Configuration of Properties in Your JSON Validator Processor
To use the JSON Validator Processor in a pipeline, there are two of three configuration properties that must be specified:
- The Record as JSON String config
- If checked, this config option converts the full SDC record into the JSON string which will be validated. This allows all data formats which can be sourced by a data collector origin stage to be validated by the JSON schema (even though they are not JSON documents).
- If unchecked, the processor will perform the validation on the field specified by the JSON String Field config option.
- The JSON String Field config: this represents the field from the incoming SDC record that contains the ‘stringified’ JSON data which needs to be validated.

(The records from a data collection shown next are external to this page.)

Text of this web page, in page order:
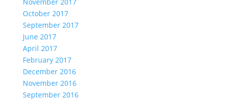
November 2017
October 2017
September 2017
June 2017
April 2017
February 2017
December 2016
November 2016
September 2016
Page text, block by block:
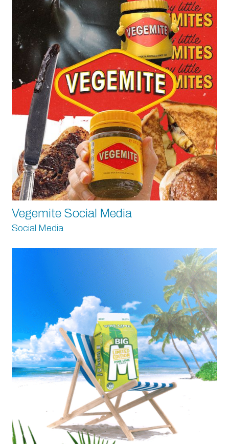
Vegemite Social Media
Social Media
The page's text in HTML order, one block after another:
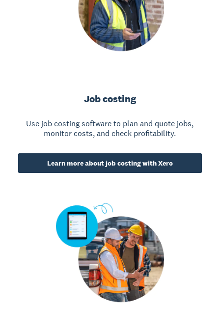
Job costing
Use job costing software to plan and quote jobs,
monitor costs, and check profitability.
Learn more about job costing with Xero
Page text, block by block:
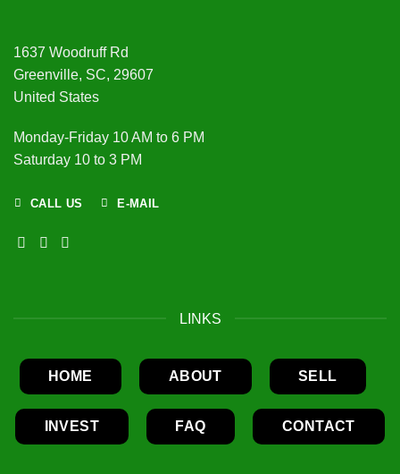
1637 Woodruff Rd
Greenville, SC, 29607
United States
Monday-Friday 10 AM to 6 PM
Saturday 10 to 3 PM
CALL US E-MAIL
LINKS
HOME ABOUT SELL
INVEST FAQ CONTACT
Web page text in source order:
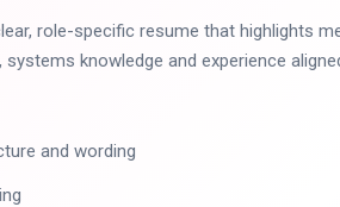
role-specific resume that highlights
knowledge and experience
and wording
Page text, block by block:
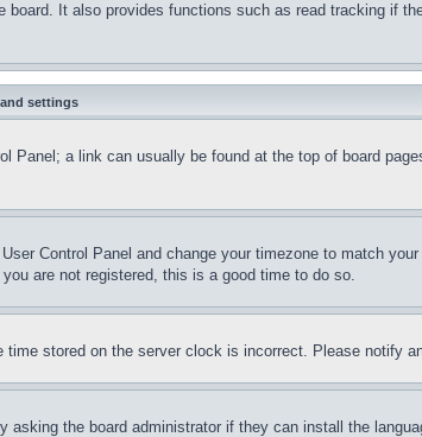
It also provides functions such as read tracking if
settings
Panel; a link can usually be found at the top of board
Control Panel and change your timezone to match
are not registered, this is a good time to do so.
stored on the server clock is incorrect. Please notify
the board administrator if they can install the
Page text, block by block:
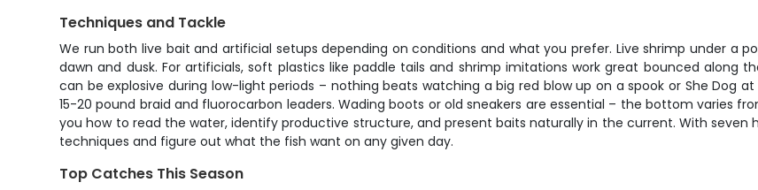
Techniques and Tackle
We run both live bait and artificial setups depending on conditions and what you prefer. Live shrimp under a
dawn and dusk. For artificials, soft plastics like paddle tails and shrimp imitations work great bounced along
can be explosive during low-light periods – nothing beats watching a big red blow up on a spook or She Dog
15-20 pound braid and fluorocarbon leaders. Wading boots or old sneakers are essential – the bottom varies
you how to read the water, identify productive structure, and present baits naturally in the current. With
techniques and figure out what the fish want on any given day.
Top Catches This Season
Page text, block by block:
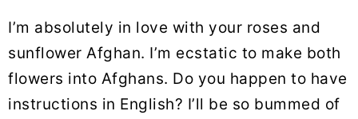
I’m absolutely in love with your roses and
sunflower Afghan. I’m ecstatic to make both
flowers into Afghans. Do you happen to have
instructions in English? I’ll be so bummed of
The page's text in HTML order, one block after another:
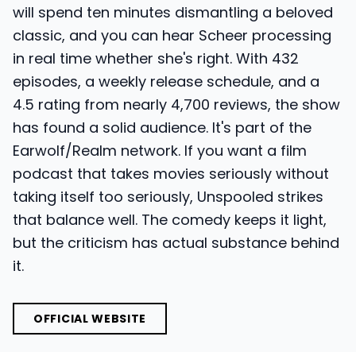
will spend ten minutes dismantling a beloved
classic, and you can hear Scheer processing
in real time whether she's right. With 432
episodes, a weekly release schedule, and a
4.5 rating from nearly 4,700 reviews, the show
has found a solid audience. It's part of the
Earwolf/Realm network. If you want a film
podcast that takes movies seriously without
taking itself too seriously, Unspooled strikes
that balance well. The comedy keeps it light,
but the criticism has actual substance behind
it.
OFFICIAL WEBSITE
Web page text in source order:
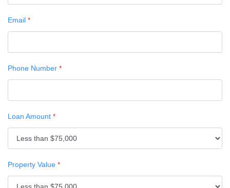
Email *
Phone Number *
Loan Amount *
Property Value *
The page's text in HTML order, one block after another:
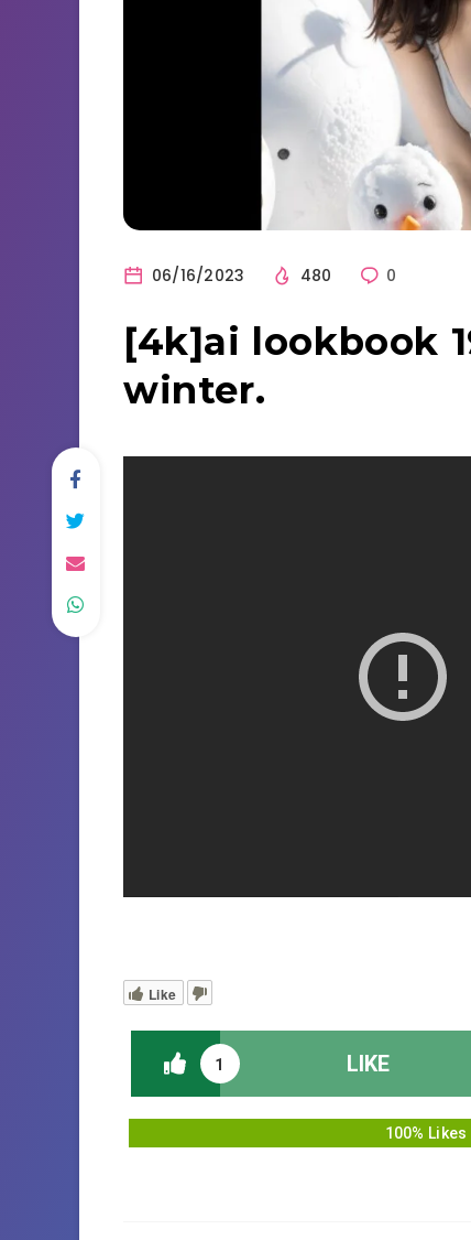
06/16/2023 480 0
[4k]ai lookbook
winter.
Like
1 LIKE
100% Likes
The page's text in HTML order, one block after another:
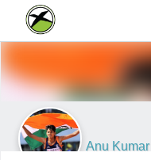
Anu Kumar
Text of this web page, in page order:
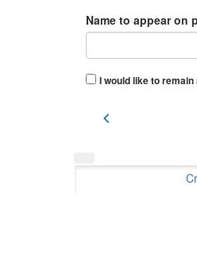
Name to appear on
I would like to
chevron_left
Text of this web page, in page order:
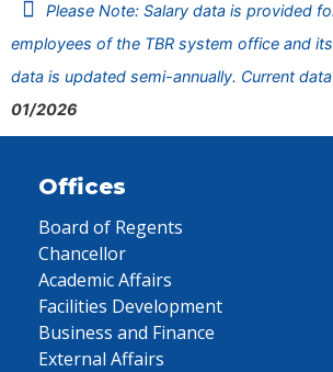
Please Note: Salary data is provided
employees of the TBR system office and
data is updated semi-annually. Current
01/2026
Offices
Board of Regents
Chancellor
Academic Affairs
Facilities Development
Business and Finance
External Affairs
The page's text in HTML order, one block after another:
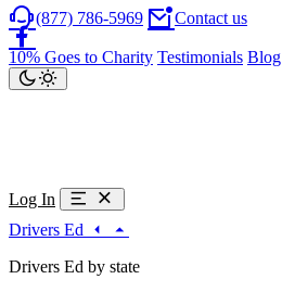
(877) 786-5969 Contact us
10% Goes to Charity Testimonials Blog
Log In
Drivers Ed
Drivers Ed by state
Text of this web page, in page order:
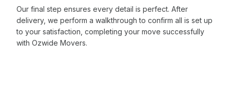
Our final step ensures every detail is perfect. After
delivery, we perform a walkthrough to confirm all is set up
to your satisfaction, completing your move successfully
with Ozwide Movers.
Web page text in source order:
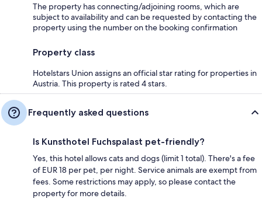
The property has connecting/adjoining rooms, which are
subject to availability and can be requested by contacting the
property using the number on the booking confirmation
Property class
Hotelstars Union assigns an official star rating for properties in
Austria. This property is rated 4 stars.
Frequently asked questions
Is Kunsthotel Fuchspalast pet-friendly?
Yes, this hotel allows cats and dogs (limit 1 total). There's a fee
of EUR 18 per pet, per night. Service animals are exempt from
fees. Some restrictions may apply, so please contact the
property for more details.
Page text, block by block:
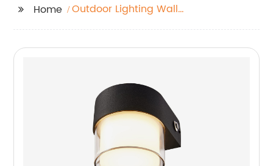
Home
Outdoor Lighting Wall
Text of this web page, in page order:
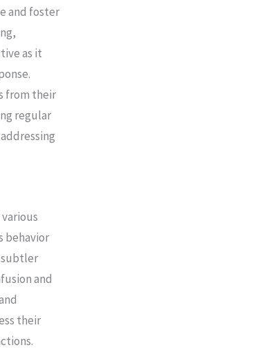
and foster
as it
from their
regular
behavior
subtler
and
their
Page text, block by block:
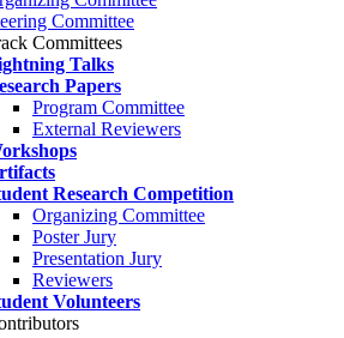
Committee
Committees
Talks
Papers
Program Committee
External Reviewers
Research Competition
Organizing Committee
Poster Jury
Presentation Jury
Reviewers
Volunteers
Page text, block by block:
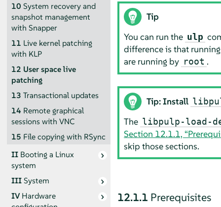
10 System recovery and
snapshot management
with Snapper
11 Live kernel patching
with KLP
12 User space live
patching
13 Transactional updates
14 Remote graphical
sessions with VNC
15 File copying with RSync
II Booting a Linux
system
IIISystem
IVHardware
Tip
You can run the ulp
difference is that running
are running by root .
Tip: Install
The libpulp-load-
Section 12.1.1,
skip those sections.
12.1.1 Prerequisites

- If the specified field contains an invalid JSON object string, an exception will be thrown on pipeline validation.
- The JSON Schema config: this allows the user to define the draft-04, draft-06 or draft-07 JSON schema that will be used to validate the JSON data captured by the JSON String Field or SDC record.

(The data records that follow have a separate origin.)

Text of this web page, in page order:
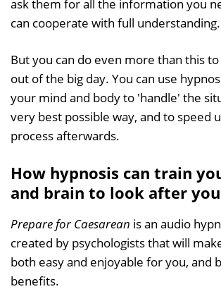
ask them for all the information you
can cooperate with full understanding.
But you can do even more than this
out of the big day. You can use
your mind and body to 'handle' the
very best possible way, and to speed
process afterwards.
How hypnosis can train
and brain to look after you
Prepare for Caesarean is an audio
created by psychologists that will
both easy and enjoyable for you, and
benefits.
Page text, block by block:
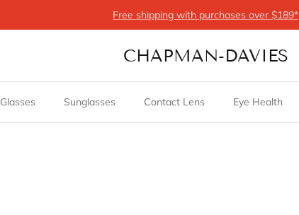
Free shipping with purchases over $189*
CHAPMAN-DAVIES
Glasses Sunglasses Contact Lens Eye Health
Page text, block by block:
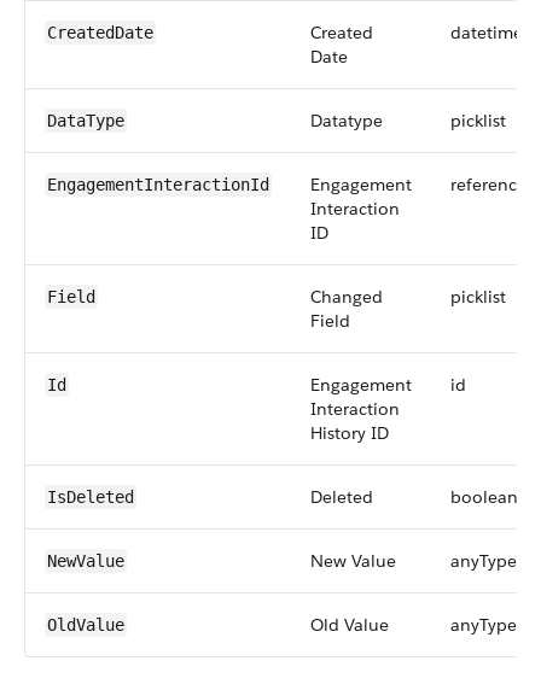
CreatedDate
Created
Date
datetime
DataType Datatype picklist
EngagementInteractionId
Engagement
Interaction
ID
reference
Field
Changed
Field
picklist
Id
Engagement
Interaction
History ID
id
IsDeleted Deleted boolean
NewValue New Value anyType
OldValue Old Value anyType
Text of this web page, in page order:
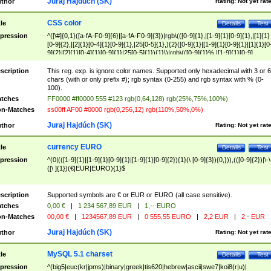
Test
Details
CSS color
^([\#]{0,1}([a-fA-F0-9]{6}|[a-fA-F0-9]{3})|rgb\(([0-9]{1},|[1-9]{1}[0-9]{1},|[1]{1}
[0-9]{2},|[2]{1}[0-4]{1}[0-9]{1},|25[0-5]{1},){2}([0-9]{1}|[1-9]{1}[0-
9]{2}|[2]{1}[0-4]{1}[0-9]{1}|25[0-5]{1}){1}\)|rgb\(([0-9]{1}%,|[1-9]{1}[0-9]
{1}%,|100%,){2}([0-9]{1}%|[1-9]{1}[0-9]{1}%|100%){1}\))$
This reg. exp. is ignore color names. Supported only hexadecimal with 3 or 6
chars (with or only prefix #); rgb syntax (0-255) and rgb syntax with % (0-
100).
FF0000 #ff0000 555 #123 rgb(0,64,128) rgb(25%,75%,100%)
Matches
ss00ff AF00 #0000 rgb(0,256,12) rgb(110%,50%,0%)
Rating: Not yet
Juraj Hajdúch (SK)
Test
Details
currency EURO
^(0|(([1-9]{1}|[1-9]{1}[0-9]{1}|[1-9]{1}[0-9]{2}){1}(\ [0-9]{3}){0,})),(([0-9]{2})|\-
([\ ]{1})(€|EUR|EURO){1}$
Supported symbols are € or EUR or EURO (all case sensitive).
0,00 € | 1 234 567,89 EUR |
1,-- EURO
Matches
00,00 € | 1234567,89 EUR | 0 555,55 EURO | 2,2 EUR | 2,- EUR
Rating: Not yet
Juraj Hajdúch (SK)
Test
Details
MySQL 5.1 charset
^(big5|euc(kr|jpms)|binary|greek|tis620|hebrew|ascii|swe7|koi8(r|u)|
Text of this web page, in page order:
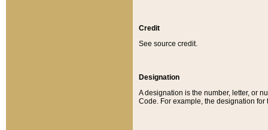
Credit
See source credit.
Designation
A designation is the number, letter, or
Code. For example, the designation for
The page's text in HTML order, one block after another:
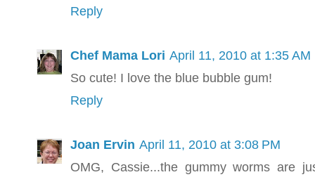
Reply
Chef Mama Lori April 11, 2010 at 1:35 AM
So cute! I love the blue bubble gum!
Reply
Joan Ervin April 11, 2010 at 3:08 PM
OMG, Cassie...the gummy worms are
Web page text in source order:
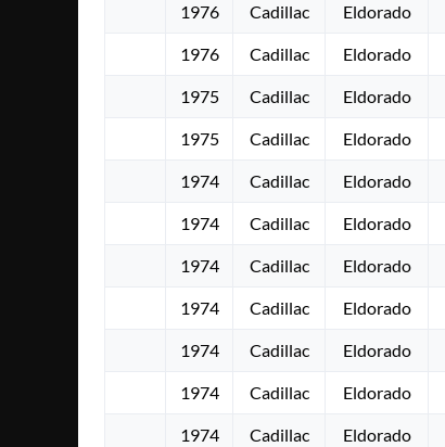
1976 Cadillac Eldorado
1976 Cadillac Eldorado
1975 Cadillac Eldorado
1975 Cadillac Eldorado
1974 Cadillac Eldorado
1974 Cadillac Eldorado
1974 Cadillac Eldorado
1974 Cadillac Eldorado
1974 Cadillac Eldorado
1974 Cadillac Eldorado
1974 Cadillac Eldorado

- An exception will be thrown on pipeline validation if the schema is an invalid JSON object or does not conform to the specified schema version.
Example Pipeline Using the JSON Validator
To demonstrate the capability of the JSON Validator Processor, a basic 3-stage pipeline consisting of a single origin, processor, and destination will be used:
- origin stage (Directory): containing a .csv file of NYC taxi data,
- processor stage (the JSON Validator) and
- destination stage (Trash)
The JSON Validator in this example pipeline is configured as follows:
On validation of the pipeline:
- the JSON schema is asserted to
- be a valid JSON object
- to conform to the specified $schema (i.e. our schema is validated with the draft-07 schema specification in this case)

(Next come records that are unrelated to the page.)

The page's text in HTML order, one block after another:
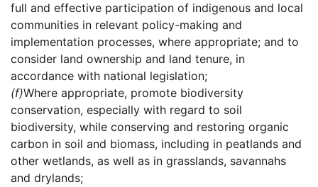
full and effective participation of indigenous and local
communities in relevant policy-making and
implementation processes, where appropriate; and to
consider land ownership and land tenure, in
accordance with national legislation;
(f)Where appropriate, promote biodiversity
conservation, especially with regard to soil
biodiversity, while conserving and restoring organic
carbon in soil and biomass, including in peatlands and
other wetlands, as well as in grasslands, savannahs
and drylands;
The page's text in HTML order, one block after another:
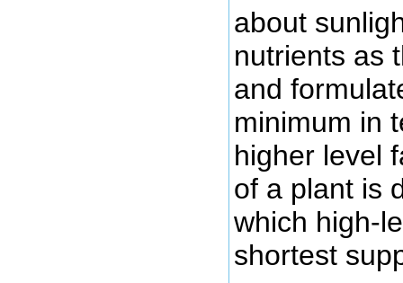
about
nutrients as
and
minimum in
higher level
of a plant is
which high-
shortest
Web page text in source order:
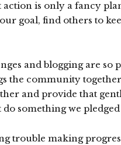
is only a fancy
goal, find others to
and blogging are so
the community
and provide that
something we pledged
trouble making
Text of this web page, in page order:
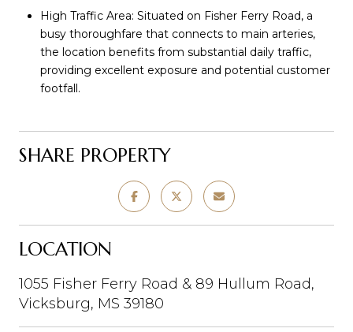
High Traffic Area: Situated on Fisher Ferry Road, a
busy thoroughfare that connects to main arteries,
the location benefits from substantial daily traffic,
providing excellent exposure and potential customer
footfall.
SHARE PROPERTY
LOCATION
1055 Fisher Ferry Road & 89 Hullum Road,
Vicksburg, MS 39180
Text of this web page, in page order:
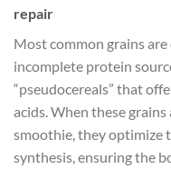
repair
Most common grains
incomplete protein
“pseudocereals” that
acids. When these
smoothie, they optimize
synthesis, ensuring the
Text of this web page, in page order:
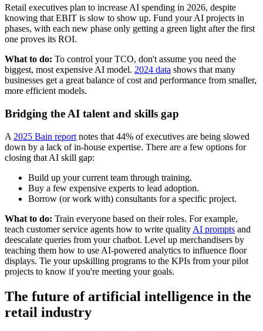
Retail executives plan to increase AI spending in 2026, despite
knowing that EBIT is slow to show up. Fund your AI projects in
phases, with each new phase only getting a green light after the first
one proves its ROI.
What to do: To control your TCO, don't assume you need the
biggest, most expensive AI model. 2024 data shows that many
businesses get a great balance of cost and performance from smaller,
more efficient models.
Bridging the AI talent and skills gap
A 2025 Bain report notes that 44% of executives are being slowed
down by a lack of in-house expertise. There are a few options for
closing that AI skill gap:
Build up your current team through training.
Buy a few expensive experts to lead adoption.
Borrow (or work with) consultants for a specific project.
What to do: Train everyone based on their roles. For example,
teach customer service agents how to write quality AI prompts and
deescalate queries from your chatbot. Level up merchandisers by
teaching them how to use AI-powered analytics to influence floor
displays. Tie your upskilling programs to the KPIs from your pilot
projects to know if you're meeting your goals.
The future of artificial intelligence in the
retail industry

In our JSON schema, we specify a rule which expects the fare_amount field of our NYC taxi data to be a number not less than one. We, however, expect our JSON Validator processor to produce an error for each record when we preview or run the pipeline, as all the fields in our NYC taxi data coming from our Directory origin are strings.
Let’s preview our pipeline…
As expected, we receive a Schema validation error stating that the expected type for the fare_amount field is a Number but the actual type is a String .
Running the pipeline…
On monitoring the JSON Validator processor, we can view the error metrics and record details from the Errors tab. From this, we observe that all 5386 records of our NYC taxi data have validation errors according to our specified JSON schema (as expected).
Closing Thoughts
In a world where a number presented as text, a digit stripped of a number, a boolean flag displayed as an integer (1 or 0), a duplicated item in a list, a special character missing from a string of text, or any one of the million things that could go wrong with data and its representation could cost individuals and businesses lots of money, a tool like the JSON Validator Processor and the role it plays in a strategic platform like StreamSets comes in handy.